Since the original booth-in-a-box, three more have been added to the One-Key product management team’s inventory. “We created a One-Key account specifically for those boxes, so we can manage all three of them and you can see what boxes are where,” he explains. “So, we're actually able to inventory and audit our boxes, just leveraging the software features that exist in a meaningful way.”
The onsite demo preparation, Lambert explains, shifts from creating a static PowerPoint presentation—the act of telling, or lecturing—to actually doing, tooling up a job like an end user would, only the job is the event hall where the demonstration will take place.
"You can see which PACKOUTS are in the tool crib — which is our office,” explains Lambert. “And then you can see what locations they've been sent to. You can audit the inventory within those PACKOUTs and make sure everything's returning.” With this approach, he explains, the team leads by doing. “You're really able to kind of eat your own dog food and you're using the solution that we built to manage the demonstration of the solution that we built.”
“You could tell the story of the crib manager that's trying to organize these tools in a kit, and show location updates on it,” he explains. "You want to get location updates on the One-Key tools that are in it, and you can get that he can set up the geofence.”
The possibilities for showcasing the One-Key connected ecosystem abound, Lambert proudly states. “If you're a tradesperson and you take a tool out, because you're going to use it, you can show that connected experience through.” He explains, “I can start to customize the settings on this tool. I can get reporting off of this tool and you can go through all of them.”

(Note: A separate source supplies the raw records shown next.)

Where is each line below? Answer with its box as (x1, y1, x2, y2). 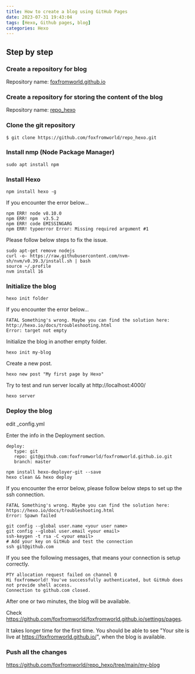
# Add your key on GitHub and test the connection (6, 539, 133, 545)
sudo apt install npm (6, 161, 60, 167)
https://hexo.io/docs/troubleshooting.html (6, 507, 115, 513)
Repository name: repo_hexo (6, 106, 76, 114)
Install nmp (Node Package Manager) (6, 148, 115, 157)
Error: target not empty (6, 328, 67, 334)
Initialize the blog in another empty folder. (6, 338, 107, 345)
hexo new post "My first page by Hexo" (6, 371, 104, 377)
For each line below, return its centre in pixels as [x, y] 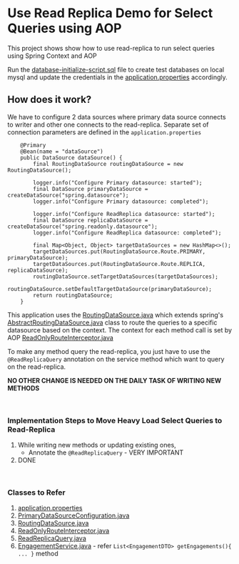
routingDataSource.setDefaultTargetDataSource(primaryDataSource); [110, 289]
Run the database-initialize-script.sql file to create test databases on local [116, 69]
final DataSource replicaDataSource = [91, 220]
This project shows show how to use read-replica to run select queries [111, 48]
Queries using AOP [65, 28]
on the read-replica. [37, 367]
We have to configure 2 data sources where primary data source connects [117, 117]
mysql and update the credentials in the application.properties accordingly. [117, 77]
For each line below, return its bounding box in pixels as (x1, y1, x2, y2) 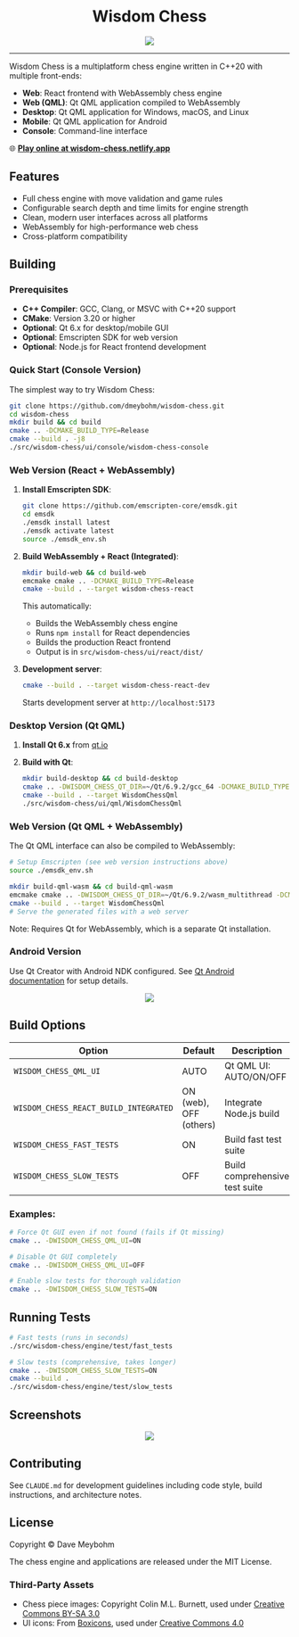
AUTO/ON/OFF (224, 1071, 287, 1083)
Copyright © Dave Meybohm (9, 1539, 116, 1550)
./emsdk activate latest (21, 526, 115, 535)
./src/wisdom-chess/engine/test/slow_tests (9, 1383, 174, 1392)
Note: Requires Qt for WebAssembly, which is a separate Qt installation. (9, 923, 271, 934)
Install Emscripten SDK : (21, 484, 112, 495)
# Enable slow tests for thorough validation (9, 1277, 181, 1286)
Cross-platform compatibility (21, 230, 128, 242)
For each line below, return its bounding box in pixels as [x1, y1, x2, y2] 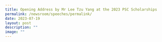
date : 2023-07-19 [5, 16, 40, 21]
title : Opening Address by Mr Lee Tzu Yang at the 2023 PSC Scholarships [5, 7, 158, 12]
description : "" [5, 25, 38, 30]
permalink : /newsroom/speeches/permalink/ [5, 12, 92, 16]
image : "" [5, 29, 25, 34]
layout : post [5, 20, 32, 26]
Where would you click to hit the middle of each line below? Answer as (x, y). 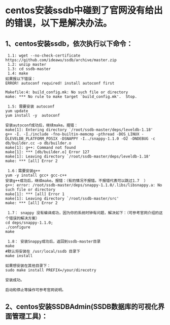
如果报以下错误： (21, 79)
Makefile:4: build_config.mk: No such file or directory (67, 92)
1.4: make (18, 73)
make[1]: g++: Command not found (41, 148)
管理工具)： (30, 316)
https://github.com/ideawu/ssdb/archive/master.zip (61, 60)
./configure (18, 227)
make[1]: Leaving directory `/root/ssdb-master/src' (62, 199)
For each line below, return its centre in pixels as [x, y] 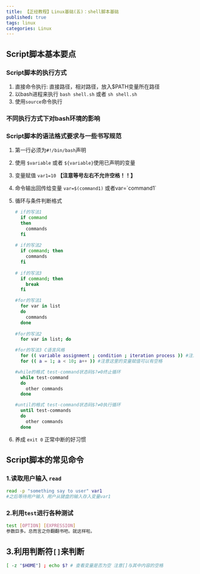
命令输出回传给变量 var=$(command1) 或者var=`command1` [85, 188]
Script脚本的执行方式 [37, 72]
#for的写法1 [28, 301]
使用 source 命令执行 [38, 101]
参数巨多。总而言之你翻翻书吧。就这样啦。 [51, 532]
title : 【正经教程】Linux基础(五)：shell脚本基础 [62, 12]
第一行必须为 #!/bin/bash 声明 [50, 150]
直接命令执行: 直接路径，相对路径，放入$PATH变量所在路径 [87, 87]
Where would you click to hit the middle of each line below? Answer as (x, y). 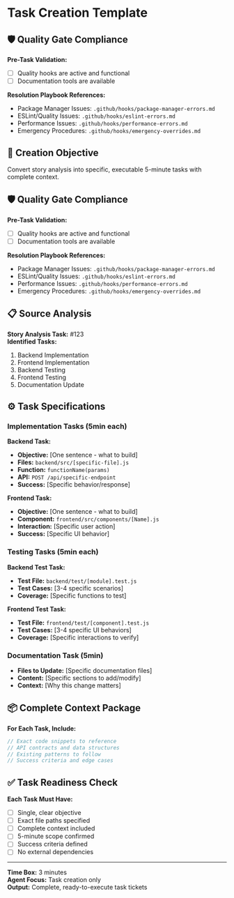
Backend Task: (29, 441)
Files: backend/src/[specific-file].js (73, 462)
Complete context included (56, 828)
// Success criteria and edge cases (60, 761)
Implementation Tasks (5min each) (67, 426)
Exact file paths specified (54, 821)
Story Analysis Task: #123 (46, 334)
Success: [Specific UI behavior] (63, 534)
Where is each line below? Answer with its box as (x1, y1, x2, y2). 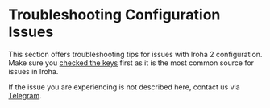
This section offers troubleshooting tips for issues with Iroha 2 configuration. (8, 49, 263, 59)
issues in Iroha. (8, 66, 59, 76)
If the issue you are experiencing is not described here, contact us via (8, 82, 240, 92)
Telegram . (8, 90, 42, 100)
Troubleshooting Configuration (8, 6, 221, 24)
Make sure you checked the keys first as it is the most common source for (8, 58, 255, 68)
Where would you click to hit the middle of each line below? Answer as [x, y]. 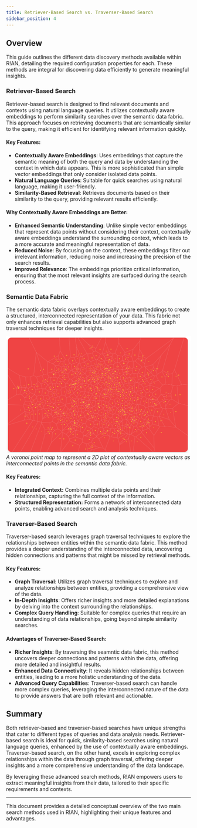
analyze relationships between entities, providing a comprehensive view [101, 588]
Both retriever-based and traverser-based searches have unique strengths [96, 728]
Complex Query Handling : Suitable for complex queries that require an [100, 613]
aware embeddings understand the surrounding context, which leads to [101, 238]
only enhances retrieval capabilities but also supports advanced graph [91, 322]
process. [25, 282]
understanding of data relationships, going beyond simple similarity [96, 619]
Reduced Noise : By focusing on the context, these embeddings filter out [102, 251]
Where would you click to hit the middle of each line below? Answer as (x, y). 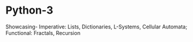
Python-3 (30, 10)
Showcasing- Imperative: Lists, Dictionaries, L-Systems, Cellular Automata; (97, 27)
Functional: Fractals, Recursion (43, 33)
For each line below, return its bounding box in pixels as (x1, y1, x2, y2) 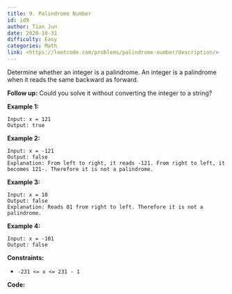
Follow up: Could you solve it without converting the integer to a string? (7, 88, 213, 97)
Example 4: (7, 222, 40, 230)
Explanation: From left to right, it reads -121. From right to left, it (7, 159, 226, 167)
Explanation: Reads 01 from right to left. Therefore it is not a (7, 203, 204, 211)
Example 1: (7, 102, 40, 111)
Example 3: (7, 178, 40, 186)
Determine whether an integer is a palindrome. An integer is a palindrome (7, 67, 217, 76)
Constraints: (7, 253, 44, 261)
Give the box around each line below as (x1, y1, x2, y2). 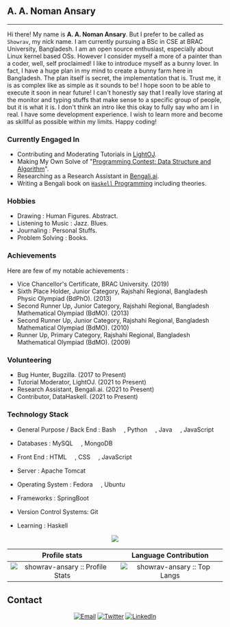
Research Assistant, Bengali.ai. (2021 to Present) (16, 385, 155, 393)
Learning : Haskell (16, 521, 68, 530)
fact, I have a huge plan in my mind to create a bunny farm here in (7, 66, 193, 75)
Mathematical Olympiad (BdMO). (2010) (16, 323, 129, 332)
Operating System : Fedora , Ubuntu (16, 480, 125, 489)
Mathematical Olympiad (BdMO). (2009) (16, 338, 131, 346)
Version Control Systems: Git (16, 508, 99, 516)
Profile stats (42, 551, 83, 561)
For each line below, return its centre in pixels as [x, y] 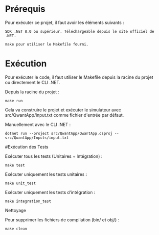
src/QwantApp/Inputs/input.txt [37, 138]
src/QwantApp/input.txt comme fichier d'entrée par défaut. [65, 115]
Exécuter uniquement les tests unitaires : [46, 174]
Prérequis [25, 9]
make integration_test [28, 201]
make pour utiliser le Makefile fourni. [47, 44]
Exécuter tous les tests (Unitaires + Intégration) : [54, 156]
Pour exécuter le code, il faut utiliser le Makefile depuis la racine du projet [79, 77]
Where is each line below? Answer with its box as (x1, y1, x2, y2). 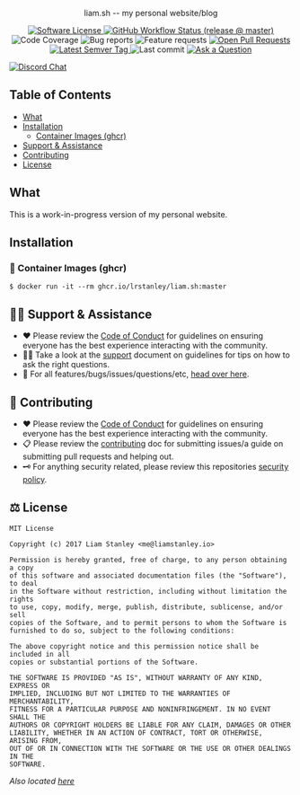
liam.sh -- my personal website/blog (84, 8, 218, 18)
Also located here (9, 775, 75, 786)
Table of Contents (9, 87, 112, 102)
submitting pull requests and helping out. (22, 451, 174, 462)
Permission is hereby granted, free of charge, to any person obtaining (9, 555, 287, 564)
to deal (9, 579, 39, 587)
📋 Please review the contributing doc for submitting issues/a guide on (22, 437, 284, 448)
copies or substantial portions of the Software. (9, 658, 199, 667)
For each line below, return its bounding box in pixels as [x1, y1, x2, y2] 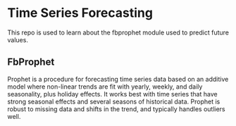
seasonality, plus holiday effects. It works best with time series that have [7, 89, 218, 98]
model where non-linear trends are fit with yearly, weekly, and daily [7, 82, 203, 91]
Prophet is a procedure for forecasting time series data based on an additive [7, 75, 229, 83]
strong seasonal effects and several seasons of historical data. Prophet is [7, 97, 221, 106]
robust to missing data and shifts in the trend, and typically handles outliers [7, 104, 225, 113]
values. [7, 35, 28, 44]
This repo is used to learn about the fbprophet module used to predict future [7, 28, 229, 37]
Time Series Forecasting [7, 5, 154, 21]
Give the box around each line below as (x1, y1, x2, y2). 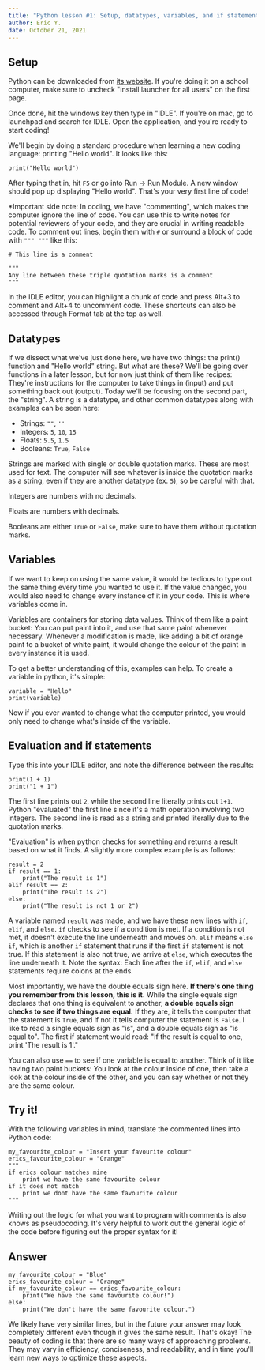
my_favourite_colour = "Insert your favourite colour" (8, 1148, 192, 1156)
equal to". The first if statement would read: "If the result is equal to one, (8, 1032, 243, 1041)
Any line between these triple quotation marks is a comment (8, 272, 214, 280)
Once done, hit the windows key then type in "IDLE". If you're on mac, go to (8, 108, 254, 119)
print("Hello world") (8, 164, 80, 172)
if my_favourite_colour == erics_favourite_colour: (8, 1285, 181, 1293)
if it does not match (8, 1183, 80, 1191)
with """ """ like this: (8, 235, 77, 245)
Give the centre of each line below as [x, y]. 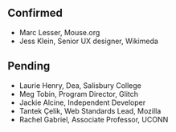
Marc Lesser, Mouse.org [59, 32]
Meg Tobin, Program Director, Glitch [78, 94]
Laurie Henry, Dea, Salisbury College [80, 85]
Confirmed [35, 13]
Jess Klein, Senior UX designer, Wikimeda [88, 41]
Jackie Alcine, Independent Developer [82, 102]
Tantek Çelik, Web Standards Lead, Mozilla [90, 110]
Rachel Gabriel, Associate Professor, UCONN [94, 119]
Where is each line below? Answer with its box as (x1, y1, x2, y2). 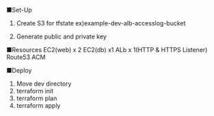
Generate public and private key (16, 32, 107, 40)
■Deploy (6, 67, 32, 74)
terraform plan (16, 94, 57, 102)
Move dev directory (16, 80, 72, 88)
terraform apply (16, 102, 61, 109)
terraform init (16, 87, 54, 95)
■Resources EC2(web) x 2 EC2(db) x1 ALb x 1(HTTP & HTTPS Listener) (6, 46, 208, 54)
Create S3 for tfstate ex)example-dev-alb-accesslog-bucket (16, 19, 186, 27)
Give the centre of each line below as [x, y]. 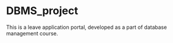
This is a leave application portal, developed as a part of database [86, 27]
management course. [32, 33]
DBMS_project [42, 11]
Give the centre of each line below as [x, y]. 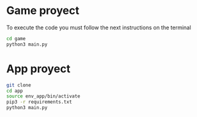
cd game [16, 38]
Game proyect [43, 11]
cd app [15, 91]
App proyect [38, 69]
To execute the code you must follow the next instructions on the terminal [99, 27]
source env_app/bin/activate [43, 96]
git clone [19, 85]
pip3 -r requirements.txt [39, 102]
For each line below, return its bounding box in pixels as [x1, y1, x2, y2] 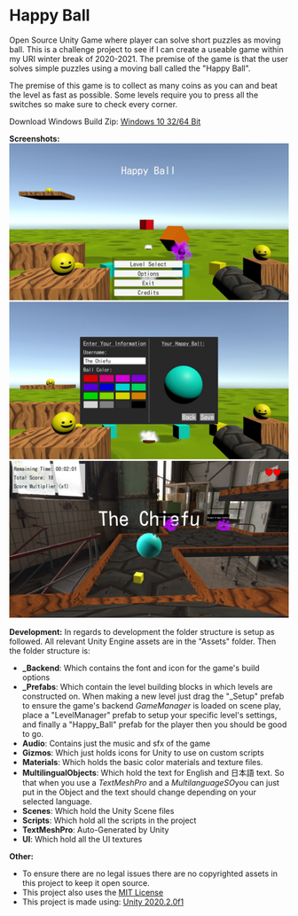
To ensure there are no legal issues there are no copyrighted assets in [21, 868, 278, 879]
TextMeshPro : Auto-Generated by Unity [21, 825, 169, 835]
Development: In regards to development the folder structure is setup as [9, 627, 275, 638]
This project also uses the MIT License [21, 888, 164, 898]
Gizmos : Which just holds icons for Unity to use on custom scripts [21, 748, 264, 758]
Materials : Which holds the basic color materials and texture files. [21, 757, 263, 768]
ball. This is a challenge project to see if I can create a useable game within [9, 43, 284, 54]
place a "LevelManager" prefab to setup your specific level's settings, [21, 710, 278, 721]
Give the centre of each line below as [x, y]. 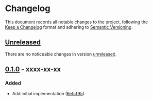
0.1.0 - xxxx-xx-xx [33, 69]
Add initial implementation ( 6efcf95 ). [49, 94]
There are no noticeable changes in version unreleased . [61, 54]
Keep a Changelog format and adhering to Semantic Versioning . [69, 27]
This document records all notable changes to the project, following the [76, 22]
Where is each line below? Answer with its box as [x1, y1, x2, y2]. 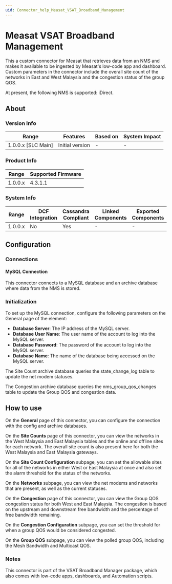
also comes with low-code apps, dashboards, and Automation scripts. [5, 573, 153, 579]
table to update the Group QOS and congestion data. [5, 389, 117, 395]
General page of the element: [5, 315, 68, 321]
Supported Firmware [30, 170, 82, 177]
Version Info [5, 119, 37, 126]
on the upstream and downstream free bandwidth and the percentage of [5, 506, 159, 513]
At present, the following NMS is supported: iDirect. [5, 89, 114, 96]
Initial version [58, 142, 91, 149]
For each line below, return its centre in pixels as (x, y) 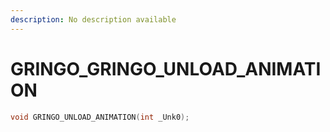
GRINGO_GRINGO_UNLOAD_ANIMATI (166, 68)
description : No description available (93, 19)
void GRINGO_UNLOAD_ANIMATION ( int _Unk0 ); (100, 117)

With a booth-in-a-box, this entire workflow, from installation onsite to reporting in the back office, can be demonstrated in person, right there. A digital torque wrench can be used to sync an event on-tool and to the cloud. Then, using the Apple TV and monitor, the web app experience of building a report pulling those events can be experienced in real time.
An End-to-End Representation of Milwaukee® Innovation and a Hot Commodity among JSS
As the team started using the booth-in-a-box concept in the field, Lambert reveals, “We've realized the Milwaukee ecosystem of products plays in perfectly for something like this.”
Lambert says that the reception of the booth-in-a-box has been positive. Particularly among Milwaukee Tool’s salesforce, known as Jobsite Solutions (JSS), these rolling product demos are a crucial “enabler.”
“We took them on the road to some of the trade shows to the point where the JSS team was like, hey, that PACKOUT, it's amazing,” he recalls. “They asked, ‘Can I get it for this event that I'm doing?’ So then we started sending them around the country to the point where we had to create three of them.”
“Being out in the field, trying to figure out how do you message and showcase all of these things,” he explains, the booth-in-a-box offers an elegant solution: “Here's a manageable PACKOUT that you open it up and it does all of those things in a meaningful way.”
The rapid growth of Milwaukee Tool and the One-Key system, Lambert adds, makes the booth-in-a-box a powerful tool. “For most people, they don't realize how wide and deep one key is and how we've grown and matured,” he explains.
Lambert tells me, as they add new boxes to their arsenal, they have iterated on and improved the design, while they’re also retrofitting the original box. Some events, like the World of Concrete, take place outdoors, hence why newer boxes feature anti-glare monitors.
"We continue to learn and iterate on those in how they're set up, ease of use,” he adds. They also iterate on their inventory ops. “Trade show events are perfect because you're trying to bring in product, you know, through the local team — this allows us to say, ‘hey, you don't have to worry about getting a rolling PACKOUT. We'll bring one and, oh, by the way, it'll have everything we need to talk about One-Key,” he explains.
The three booths, he explains, are widely circulated. “It goes to most national conferences for all of our trade org partners, and JSS may request one for more of a regional event. We've had them requested for MIT, Milwaukee Innovation training, where we'll do it, and at the end, user or contractors office. We're still learning. It just continues to grow and evolve,” he adds.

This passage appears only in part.